Despite a dip in tax revenue earlier in the year, the government hit its FY26 fiscal deficit target of 4.4% by tightening its belt on spending

India’s economy is showing remarkable staying power as it moves into the new year. According to the latest market review from HDFC Mutual Fund, the country is balancing aggressive growth with a strict commitment to cleaning up its balance sheet. While global markets remain a bit of a mixed bag, the domestic story is one of resilience, boosted by tax reforms and new trade deals with the US and EU.
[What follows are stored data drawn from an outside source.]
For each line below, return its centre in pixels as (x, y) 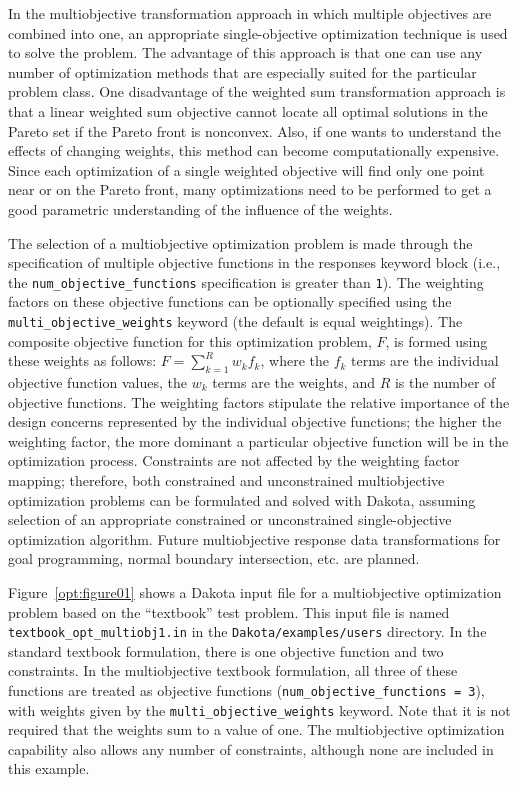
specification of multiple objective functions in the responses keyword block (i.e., (254, 262)
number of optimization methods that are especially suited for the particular (242, 71)
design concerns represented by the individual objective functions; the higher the (255, 421)
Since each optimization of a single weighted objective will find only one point (246, 169)
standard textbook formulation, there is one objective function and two (226, 650)
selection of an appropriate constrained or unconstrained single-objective (230, 519)
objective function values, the (97, 382)
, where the (294, 360)
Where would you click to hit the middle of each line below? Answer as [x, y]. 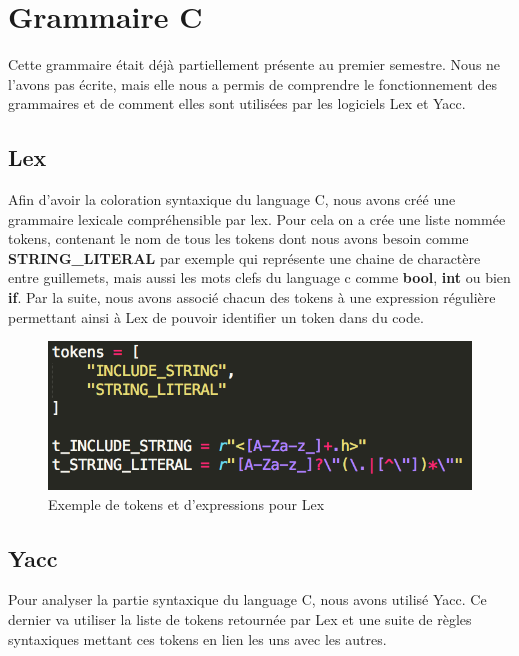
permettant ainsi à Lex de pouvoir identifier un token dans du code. [216, 316]
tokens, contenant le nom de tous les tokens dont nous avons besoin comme [238, 238]
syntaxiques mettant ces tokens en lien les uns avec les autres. [197, 638]
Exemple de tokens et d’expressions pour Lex [186, 503]
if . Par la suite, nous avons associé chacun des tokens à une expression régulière [252, 297]
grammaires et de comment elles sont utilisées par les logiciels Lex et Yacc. [237, 103]
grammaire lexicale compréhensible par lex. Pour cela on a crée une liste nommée [257, 218]
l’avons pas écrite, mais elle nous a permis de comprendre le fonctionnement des [253, 83]
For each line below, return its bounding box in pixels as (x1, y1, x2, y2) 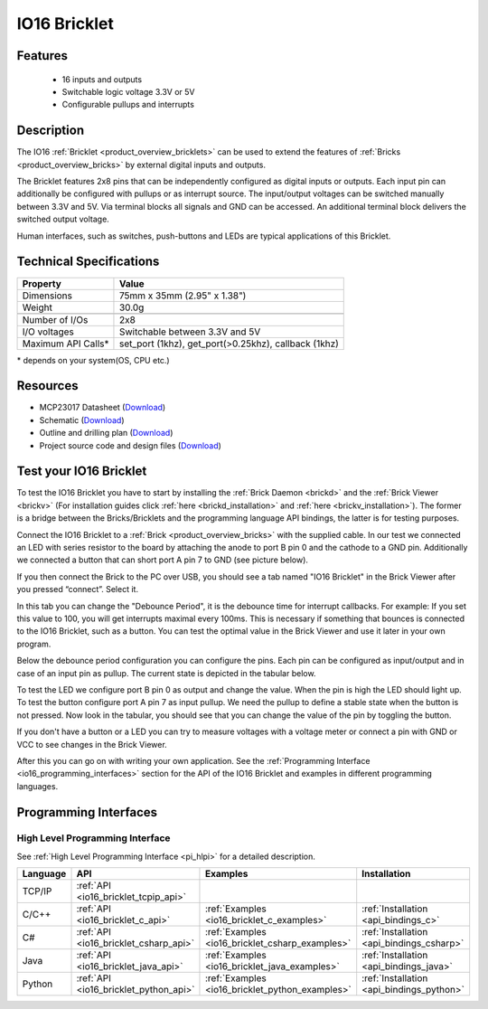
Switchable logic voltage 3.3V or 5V (61, 86, 195, 97)
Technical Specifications (16, 254, 160, 269)
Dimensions (22, 289, 72, 302)
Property (22, 277, 62, 289)
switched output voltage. (16, 213, 110, 225)
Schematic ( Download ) (39, 414, 126, 425)
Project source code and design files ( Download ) (39, 439, 221, 451)
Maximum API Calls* (22, 337, 109, 350)
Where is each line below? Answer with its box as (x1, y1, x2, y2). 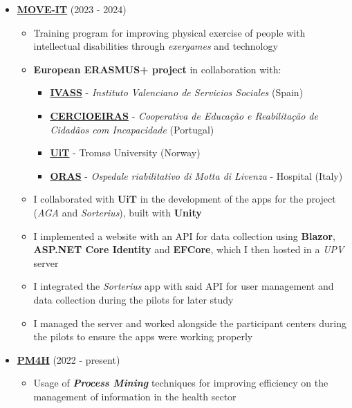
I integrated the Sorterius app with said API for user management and (33, 279, 334, 293)
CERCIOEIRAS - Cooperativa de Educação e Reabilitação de (50, 108, 318, 122)
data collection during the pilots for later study (33, 292, 234, 306)
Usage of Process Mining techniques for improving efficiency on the (33, 375, 328, 390)
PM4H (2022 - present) (17, 352, 120, 367)
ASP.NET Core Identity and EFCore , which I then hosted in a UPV (33, 242, 344, 257)
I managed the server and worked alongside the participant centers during (33, 315, 346, 330)
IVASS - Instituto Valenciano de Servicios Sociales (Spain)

One of the biggest takeaways from the HDFC Mutual Fund report is the government’s disciplined approach to the national budget. Despite a dip in tax revenue earlier in the year, the government hit its FY26 fiscal deficit target of 4.4% by tightening its belt on spending. Looking ahead to FY27, they’ve set an even more ambitious target of 4.3%, with a long-term goal to bring the debt-to-GDP ratio down to 50% by 2031. While the market was a bit surprised by the ₹17.2 lakh crore gross borrowing target, the overall fiscal path looks realistic, assuming a steady 10% nominal GDP growth.
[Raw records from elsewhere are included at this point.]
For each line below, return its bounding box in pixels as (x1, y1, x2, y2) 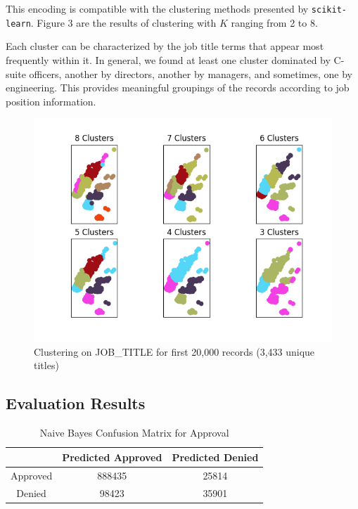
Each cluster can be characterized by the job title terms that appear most (6, 39, 324, 53)
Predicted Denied (172, 449, 259, 464)
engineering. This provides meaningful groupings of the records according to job (6, 80, 350, 95)
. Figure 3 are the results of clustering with (30, 15, 217, 30)
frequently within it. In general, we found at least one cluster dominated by (6, 52, 331, 67)
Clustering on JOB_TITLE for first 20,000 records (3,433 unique (34, 344, 315, 359)
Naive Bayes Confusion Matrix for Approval (39, 425, 229, 440)
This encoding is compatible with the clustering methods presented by (6, 1, 309, 15)
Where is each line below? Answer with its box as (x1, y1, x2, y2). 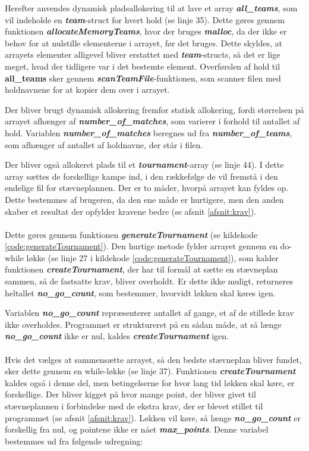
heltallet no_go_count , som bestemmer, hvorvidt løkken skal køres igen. (5, 286, 276, 299)
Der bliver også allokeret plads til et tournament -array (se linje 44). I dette (5, 158, 284, 171)
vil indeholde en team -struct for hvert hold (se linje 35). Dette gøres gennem (5, 13, 285, 26)
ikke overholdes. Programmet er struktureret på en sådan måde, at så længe (5, 318, 282, 330)
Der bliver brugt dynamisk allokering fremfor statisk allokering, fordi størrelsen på (5, 103, 304, 115)
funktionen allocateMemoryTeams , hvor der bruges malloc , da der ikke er (5, 25, 287, 37)
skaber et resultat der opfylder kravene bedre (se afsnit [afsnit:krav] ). (5, 205, 257, 217)
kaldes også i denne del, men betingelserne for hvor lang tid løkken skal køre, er (5, 376, 295, 389)
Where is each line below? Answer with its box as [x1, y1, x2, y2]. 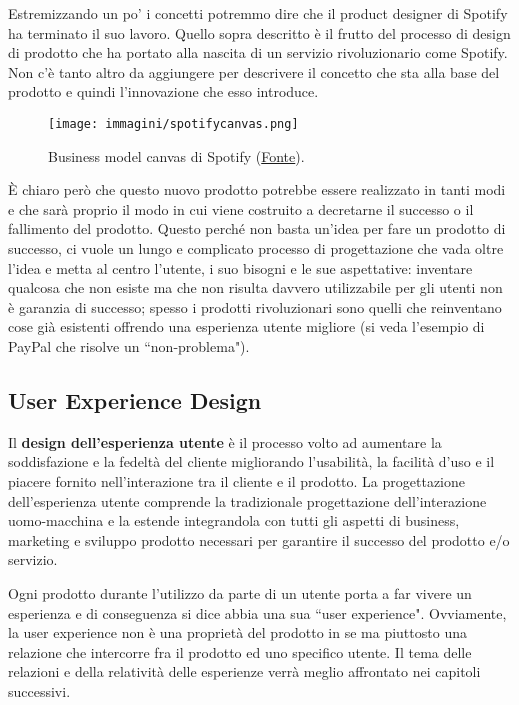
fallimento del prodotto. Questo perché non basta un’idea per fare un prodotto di [8, 218, 506, 239]
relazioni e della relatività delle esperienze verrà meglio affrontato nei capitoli [8, 661, 481, 682]
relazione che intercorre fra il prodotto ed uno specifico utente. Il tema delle [8, 641, 472, 662]
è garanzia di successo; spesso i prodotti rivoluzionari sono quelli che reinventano [8, 296, 502, 317]
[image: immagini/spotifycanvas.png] [48, 116, 299, 131]
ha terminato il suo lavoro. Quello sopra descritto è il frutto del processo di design [8, 22, 511, 43]
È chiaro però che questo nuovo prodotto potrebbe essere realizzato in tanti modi [8, 179, 506, 200]
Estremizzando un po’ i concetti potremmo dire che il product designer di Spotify [8, 3, 508, 23]

On the ground, the "common man" seems to be spending again. HDFC Mutual Fund points out that recent tax cuts have provided a clear shot in the arm for demand. Vehicle registrations—a key pulse-check for the economy—have seen strong growth for four straight months, with two-wheeler and tractor registrations jumping 20.6% and 22.6% respectively in January.
Digital habits are also cementing themselves into the economy. Spending through UPI and IMPS grew by 18.7%, while manufacturing and services PMIs both stayed well in the expansion zone at 55.4 and 58.5.
It wasn't all smooth sailing in January. The Nifty 50 dropped by 3.1%, and small caps took a harder hit with a 4.7% decline. While foreign institutional investors (FIIs) pulled out roughly $3.2 billion, domestic investors (DIIs) pumped in $7.6 billion.
HDFC Mutual Fund notes that while most sectors are currently trading at a premium compared to their historical averages, private banks are actually trading at a discount. This suggests that "stock picking" is going to be far more important than just following the broad market index in the coming months.
The report mentions two major "game-changers" on the horizon. First, the trade deal with the US—where tariffs could drop from 50% to 18%—is expected to be a huge tailwind for exports. Second, while inflation remains under control at 1.3% (as of December), the RBI is likely to stay on a "long pause" with interest rates to keep the recovery on track.